Le cocktail de l’immobilisme

Pourquoi les gens ne changent-ils pas ?
Verrouillage, lobbies, experts : le cocktail de l’immobilisme
(4e partie)

Nous sommes en train de changer d’ère. D’une ampleur difficilement mesurable, le basculement en cours est tel qu’on parle d’une nouvelle époque géologique : l’anthropocène. Pourtant, tout semble suivre son petit bonhomme de chemin, la pluie et le beau temps, métro, boulot, dodo, rien de neuf sous le soleil en apparence. Cette rubrique est consacrée à explorer, sous divers angles, la question suivante : pourquoi les gens ne changent-ils pas ? Quatrième chapitre : les mécanismes institutionnels de blocage.

Les choses auraient-elles pu se dérouler autrement ? Imaginons, par exemple, que dès le début du vingtième siècle, la logique ait prévalu dans l’aménagement du territoire, avec une priorité absolue pour un maillage dense de transports collectifs dans les villes et entre elles, reléguant la voiture individuelle aux quelques cas où elle s’avère indispensable, pour des liaisons plus ponctuelles… Ou encore : reconstruisons mentalement un monde où l’agriculture et la production d’énergie seraient restées décentralisées et locales, avec des innovations techniques aussi performantes que celles que nous connaissons, mais différentes, adaptées à des circuits courts de production…
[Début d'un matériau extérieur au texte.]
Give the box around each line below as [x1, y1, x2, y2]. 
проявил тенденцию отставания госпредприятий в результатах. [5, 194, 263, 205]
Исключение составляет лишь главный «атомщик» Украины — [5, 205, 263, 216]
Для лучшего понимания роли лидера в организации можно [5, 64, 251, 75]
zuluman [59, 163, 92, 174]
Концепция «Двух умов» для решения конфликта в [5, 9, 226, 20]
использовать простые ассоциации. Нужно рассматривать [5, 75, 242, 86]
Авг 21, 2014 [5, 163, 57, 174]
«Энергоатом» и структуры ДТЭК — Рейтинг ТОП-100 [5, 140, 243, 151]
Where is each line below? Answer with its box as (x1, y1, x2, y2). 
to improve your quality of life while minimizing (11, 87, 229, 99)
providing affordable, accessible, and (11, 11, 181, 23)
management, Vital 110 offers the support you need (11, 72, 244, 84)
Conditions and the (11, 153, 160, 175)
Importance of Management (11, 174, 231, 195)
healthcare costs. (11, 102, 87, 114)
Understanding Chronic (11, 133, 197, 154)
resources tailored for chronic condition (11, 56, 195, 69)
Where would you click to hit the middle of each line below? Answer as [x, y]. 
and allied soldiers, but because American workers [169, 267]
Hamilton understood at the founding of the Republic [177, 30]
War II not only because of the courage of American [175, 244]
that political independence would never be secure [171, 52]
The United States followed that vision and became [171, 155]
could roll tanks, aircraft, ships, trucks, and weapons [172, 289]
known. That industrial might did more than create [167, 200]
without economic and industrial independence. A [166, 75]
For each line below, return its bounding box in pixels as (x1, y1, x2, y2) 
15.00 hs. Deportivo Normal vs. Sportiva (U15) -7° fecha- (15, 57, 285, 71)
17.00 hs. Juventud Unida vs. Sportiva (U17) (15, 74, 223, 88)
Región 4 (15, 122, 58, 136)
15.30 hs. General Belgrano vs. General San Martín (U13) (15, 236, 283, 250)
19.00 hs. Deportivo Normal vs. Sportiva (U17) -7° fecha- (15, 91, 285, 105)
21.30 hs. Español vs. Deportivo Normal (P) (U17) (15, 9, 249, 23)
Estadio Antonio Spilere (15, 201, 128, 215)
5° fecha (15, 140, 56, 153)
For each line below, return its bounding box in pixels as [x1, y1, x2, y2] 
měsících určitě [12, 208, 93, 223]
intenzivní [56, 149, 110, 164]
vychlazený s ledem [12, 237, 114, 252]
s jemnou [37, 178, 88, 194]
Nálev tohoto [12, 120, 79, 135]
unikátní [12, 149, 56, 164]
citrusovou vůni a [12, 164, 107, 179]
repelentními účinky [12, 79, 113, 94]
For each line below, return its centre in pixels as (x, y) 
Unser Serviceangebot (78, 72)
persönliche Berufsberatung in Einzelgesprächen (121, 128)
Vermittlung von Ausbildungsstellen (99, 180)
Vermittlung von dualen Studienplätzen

Nous sommes habitués à considérer l’innovation technologique comme un bienfait inéluctable, voué à s’imposer quoi qu’il arrive. « Il faut vivre avec son temps », entend-on régulièrement. Sans renier l’adage, il faut pourtant dénoncer ce qu’il a de mensonger. Il laisse croire, en effet, que la direction qui est prise est la seule possible. Pourtant, chaque décision de consacrer des investissements – de recherche, d’expérimentations – à un certain type d’innovation ou de technique est, en même temps, une décision de ne pas les consacrer à d’autres types d’outils. Nous allons ici nous demander pourquoi de tels choix sont posés, puis prolongés, plutôt que d’autres.